Bizim farkımız sadece olanı değil; kafalarımızdan geçirdiğimiz, olması gerekeni de dizimize yansıtmamız. Yani hayal kurmamız, göndermeler yapıp, seyircimizin ilişki kurmasını sağlayıp onları aktif hale geçirmemiz herhalde. Bir de bizi o mahalle dizilerinden ayıran şeyler yerel, yöresel ağız yapmamamız ve gülme efektleri kullanmamamız olabilir. Bir söyleşide ‘Leyla ile Mecnun evine girerken ayakkabılarını çıkaranların dizisidir’ diye biraz da sosyolojik bir saptama yapmıştım. O samimiyet benimsendi diye düşünüyorum.
Dizilerin sinemaya aktarılmasına nasıl bakıyorsunuz?
Bence dizimizi tamamen tüketip, nihayete erdirdikten sonra bir ara vermeli, sonrasında ekip bir araya gelip filmi çekmeli. Hem seyircimizin bizi özlemesi hem de bizim birbirimizi ve yaptığımız işi özlememiz lazım. İzleyicimize de böylesi bir ara daha iyi gelir diye düşünüyorum.
Sinema ve tiyatroyu karşılaştırırsak eğer, neler söylemek istersiniz?
Yeni sinemacılarımız sokakta, evde, okulda; yani akan hayatın sorunlarını, ikilemlerini, tartışmalarını, aşkını, beklentilerini beyazperdeye aktarmış ve bir reform gerçekleştirmiş durumdalar artık. Dünya sinemasında kendilerini ispatlayabilecek haldeler. Tiyatrocularımız maalesef güncel mevzuları, sokaktaki hayatı sahneye taşıyamadılar. Bunun nedenlerinden ilki oyun yazarı çıkaramamamız, ikincisi de “yönetmen tiyatrosu” ekolünün fazla etkisinde kalmamız. Yani sahnenin, yönetmenin zekâ ispat arenasına çevrilmiş olmasıdır. Zamanla alttan gelen genç, dinamik, yeni mezun arkadaşlarımızın yine kafaca kendini eğriltebilen orta yaşlı ve yaşlı oyuncularla oluşturacakları birliktelikler küçük oda tiyatrosu oluşumlarını ortaya çıkaracak, bunlar da daha heyecan verici büyük kumpanyalara dönüşebilecek zaman içinde.
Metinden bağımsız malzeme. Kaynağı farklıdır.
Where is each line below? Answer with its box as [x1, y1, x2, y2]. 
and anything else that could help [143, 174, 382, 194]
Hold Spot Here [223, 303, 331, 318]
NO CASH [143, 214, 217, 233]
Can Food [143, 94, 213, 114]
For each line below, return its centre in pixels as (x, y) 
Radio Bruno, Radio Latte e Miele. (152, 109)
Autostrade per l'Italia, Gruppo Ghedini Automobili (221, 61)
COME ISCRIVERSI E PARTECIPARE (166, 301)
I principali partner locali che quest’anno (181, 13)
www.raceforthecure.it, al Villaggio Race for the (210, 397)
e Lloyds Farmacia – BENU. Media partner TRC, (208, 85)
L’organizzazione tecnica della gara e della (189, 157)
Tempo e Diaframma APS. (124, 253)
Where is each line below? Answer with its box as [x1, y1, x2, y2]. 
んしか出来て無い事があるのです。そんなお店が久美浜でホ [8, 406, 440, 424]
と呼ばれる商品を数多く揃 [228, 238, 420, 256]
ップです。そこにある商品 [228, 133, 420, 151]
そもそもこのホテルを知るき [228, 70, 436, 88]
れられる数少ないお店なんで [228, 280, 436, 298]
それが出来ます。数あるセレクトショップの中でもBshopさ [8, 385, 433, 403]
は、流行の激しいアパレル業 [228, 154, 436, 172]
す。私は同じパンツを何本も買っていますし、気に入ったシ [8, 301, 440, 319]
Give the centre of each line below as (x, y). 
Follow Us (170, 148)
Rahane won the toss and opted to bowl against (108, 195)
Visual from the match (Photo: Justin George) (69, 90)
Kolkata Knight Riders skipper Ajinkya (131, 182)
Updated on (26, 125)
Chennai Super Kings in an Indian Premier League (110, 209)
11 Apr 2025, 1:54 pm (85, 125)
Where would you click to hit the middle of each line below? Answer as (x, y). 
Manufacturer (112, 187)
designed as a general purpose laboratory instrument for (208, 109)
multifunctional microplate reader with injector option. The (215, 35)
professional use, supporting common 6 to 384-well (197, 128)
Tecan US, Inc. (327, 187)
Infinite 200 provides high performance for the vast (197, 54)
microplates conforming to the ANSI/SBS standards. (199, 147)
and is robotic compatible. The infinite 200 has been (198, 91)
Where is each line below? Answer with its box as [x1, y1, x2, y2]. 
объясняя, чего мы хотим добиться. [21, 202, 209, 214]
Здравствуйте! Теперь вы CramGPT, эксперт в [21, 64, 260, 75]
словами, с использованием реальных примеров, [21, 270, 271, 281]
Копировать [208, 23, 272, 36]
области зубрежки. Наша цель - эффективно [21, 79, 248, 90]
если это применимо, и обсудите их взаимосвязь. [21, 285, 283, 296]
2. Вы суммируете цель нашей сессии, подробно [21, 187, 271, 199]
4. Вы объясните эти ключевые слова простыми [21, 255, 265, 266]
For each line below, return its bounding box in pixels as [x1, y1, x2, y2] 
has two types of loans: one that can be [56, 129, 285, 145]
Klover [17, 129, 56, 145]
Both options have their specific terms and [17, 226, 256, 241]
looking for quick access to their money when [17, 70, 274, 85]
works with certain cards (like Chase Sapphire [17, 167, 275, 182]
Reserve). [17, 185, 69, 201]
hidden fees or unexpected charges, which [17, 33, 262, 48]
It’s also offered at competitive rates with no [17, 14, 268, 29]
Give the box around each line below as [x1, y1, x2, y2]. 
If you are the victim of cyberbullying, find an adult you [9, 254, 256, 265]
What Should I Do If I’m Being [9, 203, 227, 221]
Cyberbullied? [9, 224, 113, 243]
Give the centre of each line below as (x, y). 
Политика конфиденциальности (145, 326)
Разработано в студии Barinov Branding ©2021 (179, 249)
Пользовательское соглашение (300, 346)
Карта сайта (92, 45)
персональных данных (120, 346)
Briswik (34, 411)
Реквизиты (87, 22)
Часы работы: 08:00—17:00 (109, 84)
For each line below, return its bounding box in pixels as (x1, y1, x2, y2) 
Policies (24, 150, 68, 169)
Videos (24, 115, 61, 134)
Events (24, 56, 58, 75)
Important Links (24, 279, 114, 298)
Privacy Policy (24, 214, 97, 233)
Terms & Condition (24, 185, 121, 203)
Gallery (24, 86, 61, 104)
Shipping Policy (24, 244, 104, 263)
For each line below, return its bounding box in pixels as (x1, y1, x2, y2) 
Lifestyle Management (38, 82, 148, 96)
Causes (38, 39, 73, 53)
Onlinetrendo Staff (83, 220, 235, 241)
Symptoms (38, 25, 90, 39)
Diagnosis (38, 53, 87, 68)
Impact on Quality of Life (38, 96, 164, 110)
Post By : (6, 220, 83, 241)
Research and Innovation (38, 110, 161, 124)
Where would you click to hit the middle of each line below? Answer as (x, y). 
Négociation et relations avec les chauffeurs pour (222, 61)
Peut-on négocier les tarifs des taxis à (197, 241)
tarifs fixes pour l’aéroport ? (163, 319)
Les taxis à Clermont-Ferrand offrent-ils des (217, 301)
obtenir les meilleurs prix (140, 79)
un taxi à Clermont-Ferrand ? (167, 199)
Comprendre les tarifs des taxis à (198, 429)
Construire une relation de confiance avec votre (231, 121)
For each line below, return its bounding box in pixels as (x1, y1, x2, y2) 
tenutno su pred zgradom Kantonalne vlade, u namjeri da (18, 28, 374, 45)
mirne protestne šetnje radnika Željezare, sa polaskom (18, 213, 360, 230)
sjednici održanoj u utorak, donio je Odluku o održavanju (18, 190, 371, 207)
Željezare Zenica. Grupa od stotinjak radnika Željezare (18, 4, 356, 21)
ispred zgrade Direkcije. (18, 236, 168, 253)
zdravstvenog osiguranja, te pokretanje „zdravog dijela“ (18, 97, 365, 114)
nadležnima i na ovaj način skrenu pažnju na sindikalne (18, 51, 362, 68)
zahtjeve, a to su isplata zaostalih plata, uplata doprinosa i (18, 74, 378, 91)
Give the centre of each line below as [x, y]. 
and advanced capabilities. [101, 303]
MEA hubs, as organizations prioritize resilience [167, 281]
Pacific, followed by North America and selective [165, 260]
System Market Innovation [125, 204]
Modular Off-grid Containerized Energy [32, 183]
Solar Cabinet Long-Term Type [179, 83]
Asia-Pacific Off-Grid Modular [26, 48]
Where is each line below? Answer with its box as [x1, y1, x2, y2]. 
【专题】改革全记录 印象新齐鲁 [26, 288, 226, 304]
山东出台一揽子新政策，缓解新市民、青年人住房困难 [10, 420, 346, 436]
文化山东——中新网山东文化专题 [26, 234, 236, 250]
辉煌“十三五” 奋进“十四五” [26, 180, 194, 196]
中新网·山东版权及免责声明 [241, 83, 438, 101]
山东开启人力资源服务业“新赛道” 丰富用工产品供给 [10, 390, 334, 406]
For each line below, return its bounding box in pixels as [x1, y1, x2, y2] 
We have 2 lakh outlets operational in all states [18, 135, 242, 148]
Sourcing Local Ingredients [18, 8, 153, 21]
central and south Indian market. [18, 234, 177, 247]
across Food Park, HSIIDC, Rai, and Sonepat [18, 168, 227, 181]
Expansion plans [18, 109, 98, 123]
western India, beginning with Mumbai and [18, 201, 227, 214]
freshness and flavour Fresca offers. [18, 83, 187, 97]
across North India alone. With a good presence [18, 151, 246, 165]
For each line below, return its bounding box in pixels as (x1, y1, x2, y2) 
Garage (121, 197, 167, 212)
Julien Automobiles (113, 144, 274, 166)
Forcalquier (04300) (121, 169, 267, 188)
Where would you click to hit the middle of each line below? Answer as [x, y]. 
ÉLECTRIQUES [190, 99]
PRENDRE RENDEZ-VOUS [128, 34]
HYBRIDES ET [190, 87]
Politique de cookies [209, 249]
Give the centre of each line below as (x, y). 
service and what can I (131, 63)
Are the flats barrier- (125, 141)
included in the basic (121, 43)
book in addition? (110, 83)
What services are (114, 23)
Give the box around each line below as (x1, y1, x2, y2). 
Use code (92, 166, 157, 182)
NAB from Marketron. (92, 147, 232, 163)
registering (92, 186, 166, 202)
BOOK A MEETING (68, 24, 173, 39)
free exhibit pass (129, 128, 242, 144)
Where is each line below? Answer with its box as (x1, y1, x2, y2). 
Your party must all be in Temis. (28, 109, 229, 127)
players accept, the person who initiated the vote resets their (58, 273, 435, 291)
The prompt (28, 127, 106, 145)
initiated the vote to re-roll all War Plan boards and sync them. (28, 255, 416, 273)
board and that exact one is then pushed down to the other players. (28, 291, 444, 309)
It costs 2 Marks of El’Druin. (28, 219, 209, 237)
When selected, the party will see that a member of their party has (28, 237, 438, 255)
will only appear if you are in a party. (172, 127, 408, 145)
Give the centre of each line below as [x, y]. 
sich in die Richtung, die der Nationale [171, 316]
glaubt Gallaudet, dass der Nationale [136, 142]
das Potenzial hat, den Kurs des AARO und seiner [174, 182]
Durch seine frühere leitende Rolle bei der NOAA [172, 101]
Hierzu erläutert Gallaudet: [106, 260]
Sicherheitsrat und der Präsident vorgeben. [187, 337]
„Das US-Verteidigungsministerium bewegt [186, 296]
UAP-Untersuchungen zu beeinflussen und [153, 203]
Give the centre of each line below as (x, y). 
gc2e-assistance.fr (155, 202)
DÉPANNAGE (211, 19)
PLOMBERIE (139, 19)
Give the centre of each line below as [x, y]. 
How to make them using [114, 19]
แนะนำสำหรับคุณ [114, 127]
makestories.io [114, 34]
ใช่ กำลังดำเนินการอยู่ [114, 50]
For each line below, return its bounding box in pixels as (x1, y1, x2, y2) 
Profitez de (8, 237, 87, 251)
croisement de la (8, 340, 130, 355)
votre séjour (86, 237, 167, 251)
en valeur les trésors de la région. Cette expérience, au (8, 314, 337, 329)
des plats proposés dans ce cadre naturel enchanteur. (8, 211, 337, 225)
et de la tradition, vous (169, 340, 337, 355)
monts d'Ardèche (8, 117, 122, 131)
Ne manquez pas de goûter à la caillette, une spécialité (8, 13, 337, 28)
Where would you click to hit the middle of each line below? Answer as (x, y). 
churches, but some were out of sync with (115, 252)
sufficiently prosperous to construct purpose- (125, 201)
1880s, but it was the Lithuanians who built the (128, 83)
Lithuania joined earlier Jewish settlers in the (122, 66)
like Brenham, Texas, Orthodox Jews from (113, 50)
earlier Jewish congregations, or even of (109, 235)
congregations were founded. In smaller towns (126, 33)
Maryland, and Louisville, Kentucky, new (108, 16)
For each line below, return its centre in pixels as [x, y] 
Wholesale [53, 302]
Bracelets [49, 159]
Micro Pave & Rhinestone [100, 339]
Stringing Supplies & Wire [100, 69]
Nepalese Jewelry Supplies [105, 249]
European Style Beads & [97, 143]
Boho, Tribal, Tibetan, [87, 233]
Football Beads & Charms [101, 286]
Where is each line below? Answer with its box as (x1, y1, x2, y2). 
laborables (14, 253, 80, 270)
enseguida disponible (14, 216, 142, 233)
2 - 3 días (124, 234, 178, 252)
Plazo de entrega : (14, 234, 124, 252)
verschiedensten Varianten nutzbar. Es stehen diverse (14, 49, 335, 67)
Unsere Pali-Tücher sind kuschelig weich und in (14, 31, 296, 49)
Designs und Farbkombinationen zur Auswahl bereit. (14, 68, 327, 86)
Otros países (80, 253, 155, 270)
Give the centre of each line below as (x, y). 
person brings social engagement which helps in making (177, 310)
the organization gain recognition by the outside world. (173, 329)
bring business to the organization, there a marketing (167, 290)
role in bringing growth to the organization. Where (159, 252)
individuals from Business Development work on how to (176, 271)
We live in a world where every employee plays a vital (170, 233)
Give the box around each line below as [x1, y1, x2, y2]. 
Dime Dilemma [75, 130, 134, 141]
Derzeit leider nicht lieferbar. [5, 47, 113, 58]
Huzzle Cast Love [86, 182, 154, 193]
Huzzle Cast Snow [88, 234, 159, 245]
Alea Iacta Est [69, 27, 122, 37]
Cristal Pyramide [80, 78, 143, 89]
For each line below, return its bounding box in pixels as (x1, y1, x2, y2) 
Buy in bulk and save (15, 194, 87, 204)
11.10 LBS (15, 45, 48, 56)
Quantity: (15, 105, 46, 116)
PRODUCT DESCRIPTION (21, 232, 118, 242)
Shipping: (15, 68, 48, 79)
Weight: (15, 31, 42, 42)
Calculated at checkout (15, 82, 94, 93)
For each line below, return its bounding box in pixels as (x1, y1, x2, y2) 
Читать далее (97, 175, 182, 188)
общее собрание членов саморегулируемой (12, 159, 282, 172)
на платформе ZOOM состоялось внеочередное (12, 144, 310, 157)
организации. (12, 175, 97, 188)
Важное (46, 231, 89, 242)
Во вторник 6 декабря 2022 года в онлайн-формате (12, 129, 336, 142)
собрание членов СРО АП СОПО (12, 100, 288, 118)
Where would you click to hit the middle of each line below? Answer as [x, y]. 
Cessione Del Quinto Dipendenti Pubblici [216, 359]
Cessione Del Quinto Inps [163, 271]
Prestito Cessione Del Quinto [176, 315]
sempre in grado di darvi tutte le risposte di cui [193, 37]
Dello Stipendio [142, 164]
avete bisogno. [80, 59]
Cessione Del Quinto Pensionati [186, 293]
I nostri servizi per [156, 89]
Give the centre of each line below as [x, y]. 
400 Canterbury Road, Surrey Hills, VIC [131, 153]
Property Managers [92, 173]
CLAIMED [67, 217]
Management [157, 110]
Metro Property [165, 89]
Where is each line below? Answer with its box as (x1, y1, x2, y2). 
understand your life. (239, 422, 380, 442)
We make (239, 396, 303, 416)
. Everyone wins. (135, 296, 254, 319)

Güncel, hayatımızın içindeki mevzuları sahneye yansıtan metinler çıkarabilmemiz, sokakla sahne arasındaki yarığı kapatabilir. Böylelikle sinemanın yaptığı reformu biz tiyatrocular da yaşarız memleketimizde.
Teşekkür ederiz…
Ben “Leyla ile Mecnun’un” kamera önü, arkası, ofis çalışanları adına çok teşekkür ederim, bizi izlediğiniz ve sahiplendiğiniz için.